Doing Data Science with coLaboratory

August 8, 2014

Posted by Kayur Patel, Kester Tong, Mark Sandler, and Corinna Cortes, Google Research



Building products and making decisions based on data is at the core of what we do at Google. Increasingly common among fields such as journalism and government, this data-driven mindset is changing the way traditionally non-technical organizations do work. In order to bring this approach to even more fields, Google Research is excited to be a partner in the coLaboratory project, a new tool for data science and analysis, designed to make collaborating on data easier.

Created by Google Research, Matthew Turk (creator of the yt visualization package), and the IPython/Jupyter development team, coLaboratory merges successful open source products with Google technologies, enabling multiple people to collaborate directly through simultaneous access and analysis of data. This provides a big improvement over ad-hoc workflows involving emailing documents back and forth.

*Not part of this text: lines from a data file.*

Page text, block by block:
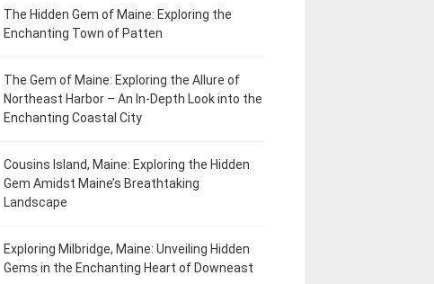
The Hidden Gem of Maine: Exploring the
Enchanting Town of Patten
The Gem of Maine: Exploring the Allure of
Northeast Harbor – An In-Depth Look into the
Enchanting Coastal City
Cousins Island, Maine: Exploring the Hidden
Gem Amidst Maine’s Breathtaking
Landscape
Exploring Milbridge, Maine: Unveiling Hidden
Gems in the Enchanting Heart of Downeast
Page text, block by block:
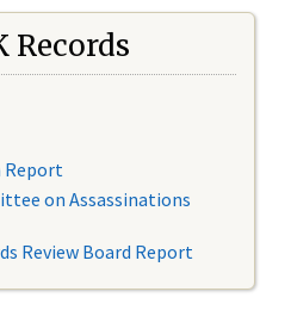
Records
Report
on Assassinations
Review Board Report
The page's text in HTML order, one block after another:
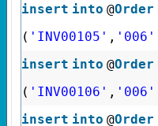
insert into @Order
( 'INV00105' , '006'
insert into @Order
( 'INV00106' , '006'
insert into @Order
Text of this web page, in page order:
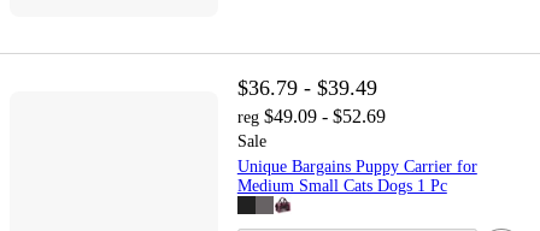
$36.79 - $39.49
reg $49.09 - $52.69
Sale
Unique Bargains Puppy Carrier for
Medium Small Cats Dogs 1 Pc
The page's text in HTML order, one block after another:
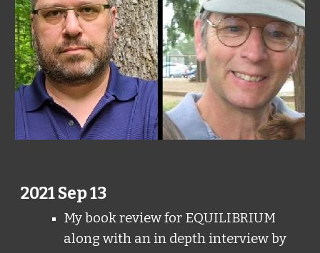
2021 Sep 13
My book review for EQUILIBRIUM
along with an in depth interview by
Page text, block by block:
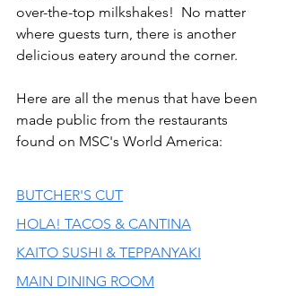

Setting up an environment for collaborative data analysis can be a hurdle, as requirements vary among different machines and operating systems, and installation errors can be cryptic. The coLaboratory Chrome App addresses this hurdle. One-click installs coLaboratory, IPython, and a large set of popular scientific python libraries (with more on the way). Furthermore, because we use Portable Native Client (PNaCl), coLaboratory runs at native speeds and is secure, allowing new users to start working with IPython faster than ever.

In addition to ease of installation, coLaboratory enables collaboration between people with different skill sets. One example of this would be interactions between programmers who write complex logic in code and non-programmers who are more familiar with GUIs. As shown below, a programmer writes code (step 1) and then annotates that code with simple markup to create an interactive form (step 2). The programmer can then hide the complexity of code to show only the form (step 3), which allows a non-programmer to re-run the code by changing the slider and dropdowns in the form (step 4). This interaction allows programmers to write complex logic in code and allows non-programmers to manipulate that logic through simple GUI hooks.
For more information about this project please see our talks on collaborative data science and zero dependency python. In addition to our external partners in the coLaboratory project, we would like to thank everyone at Google who contributed: the Chromium Native Client team, the Google Drive team, the Open Source team, and the Security team.